A damp grey day and there wasn’t much around anyway. A couple of anglers grunted at them, sat on the bank, huddled over their rods, but apart from that the place was still and quiet, except for the occasional roar of a motorbike on the Rye Road.

‘I can’t see anything,’ she complained, tramping behind him.

‘It’s like that, sometimes.’

She would give up soon; ask to be taken home. There was not much cover in this flat land. As he predicted they saw nothing. Sometimes he wondered if what you saw depended on your frame of mind.
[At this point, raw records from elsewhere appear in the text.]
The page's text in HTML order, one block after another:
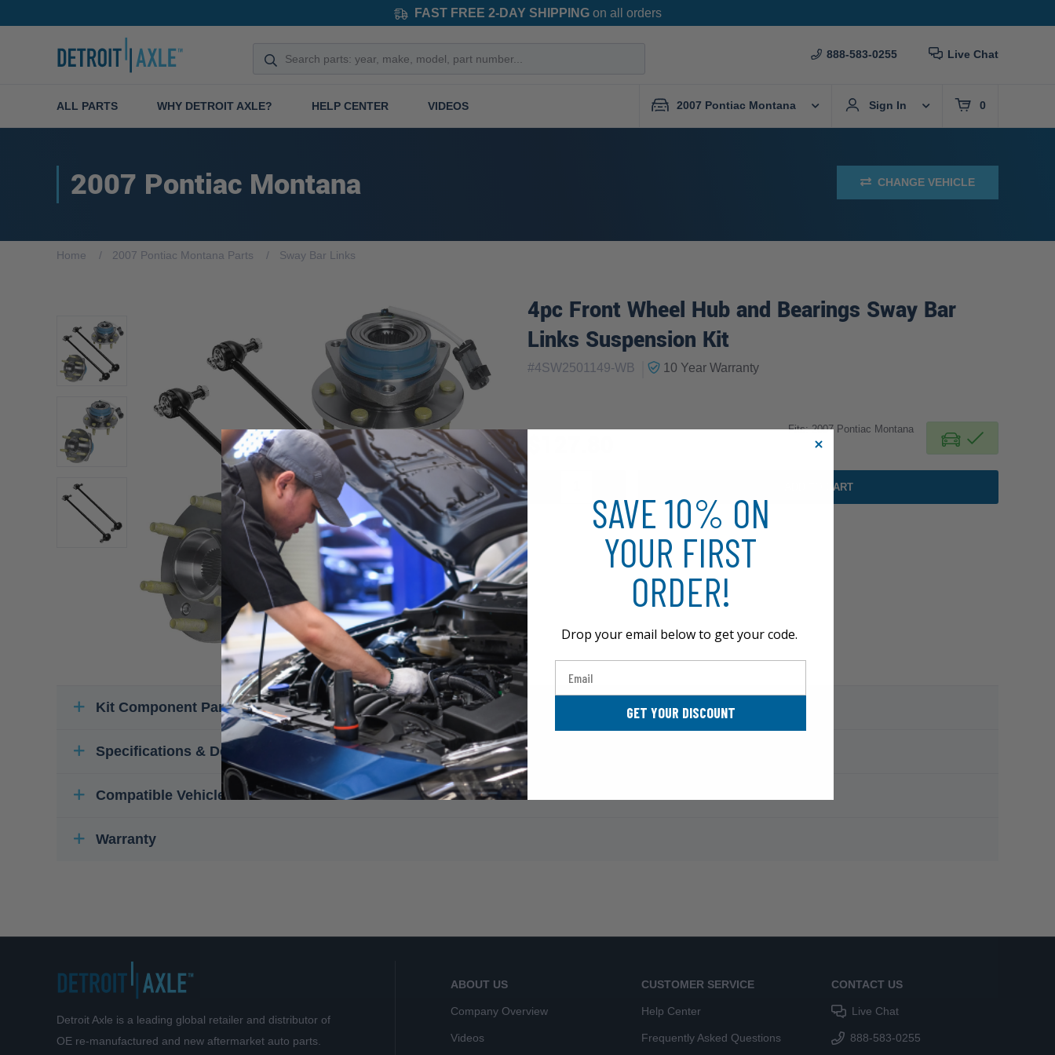
FAST FREE 2-DAY SHIPPINGon all orders
888-583-0255 Live Chat
ALL PARTS WHY DETROIT AXLE? HELP CENTER VIDEOS 2007 Pontiac Montana Sign In 0
2007 Pontiac Montana CHANGE VEHICLE
Home 2007 Pontiac Montana Parts Sway Bar Links
4pc Front Wheel Hub and Bearings Sway Bar
Links Suspension Kit
#4SW2501149-WB 10 Year Warranty
Fits: 2007 Pontiac Montana
ADD TO CART
Kit Component Parts
Specifications & Details
Compatible Vehicles
Warranty
Detroit Axle is a leading global retailer and distributor of
OE re-manufactured and new aftermarket auto parts.
ABOUT US
Company Overview
Videos
CUSTOMER SERVICE
Help Center
Frequently Asked Questions
CONTACT US
Live Chat
888-583-0255
SAVE 10% ON
YOUR FIRST
ORDER!
Drop your email below to get your code.
GET YOUR DISCOUNT
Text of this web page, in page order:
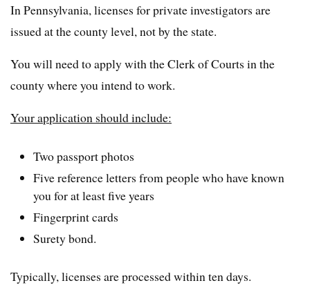
In Pennsylvania, licenses for private investigators are
issued at the county level, not by the state.
You will need to apply with the Clerk of Courts in the
county where you intend to work.
Your application should include:
Two passport photos
Five reference letters from people who have known
you for at least five years
Fingerprint cards
Surety bond.
Typically, licenses are processed within ten days.
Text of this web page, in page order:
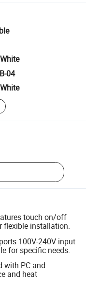
04
touch on/off
flexible installation.
100V-240V input
for specific needs.
with PC and
and heat
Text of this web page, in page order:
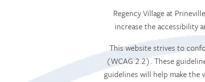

The birds were a manifestation of how you felt.

He had been looking for birds ever since he was a young boy. Gradually he had ticked off all the regular species. Now it was about looking for rare migrants, birds blown out of their way by storms. What was the point? Right now, on this flat, grey day, he was thinking: maybe Cupidi was right to laugh at him. It was a ridiculous occupation for a grown man. Birding had always been his one safe place. He had been doing it because there was nothing else in his life. And there was nothing else in his life because he had never let anyone in. And he didn’t feel very safe any more.

‘Did you bring anything to eat? I’m hungry.’

‘No. Did you?’

At least she was quiet, after that. He kept his pace, hearing her trudging a few footsteps behind him. When they’d gone about a mile, he said, ‘Here then.’

South stood with his binoculars in hand, scanning a small copse. There was little to see apart from a few chaffinches, blue and long-tailed tits and a pair of collared doves.

‘Mum said you grew up in Northern Ireland.’

‘Did she?’

‘She said you were there when all that business was going on. What was it like?’

He focused his binoculars on some sloes, trying to see if any birds were feeding there. All he saw was a blackbird, scuffing up leaves beneath the bush.

‘Ireland,’ she said again. ‘What was that like? It must have been mad.’

‘Another world,’ he said.

‘Did you see bombs going off?’

‘Heard them. Saw the smoke. Everyone did. It was like that. Didn’t happen much. Hard to understand, now.’

‘I don’t know how people could do that sort of thing to each other. Did you ever see any dead bodies?’

‘If you talk, we’ll never see any birds,’ he said.

‘So-rry,’ she said, like she wasn’t at all. ‘Only, there aren’t any, far as I can see. Except the same ones we see in our garden.’

‘There,’ he said, handing her his binoculars. ‘Treecreeper.’

All she said was, ‘Small, isn’t it?’ She watched it, and he wished he’d remembered to bring a second pair with him. ‘Seriously, though. Did you see any dead people?’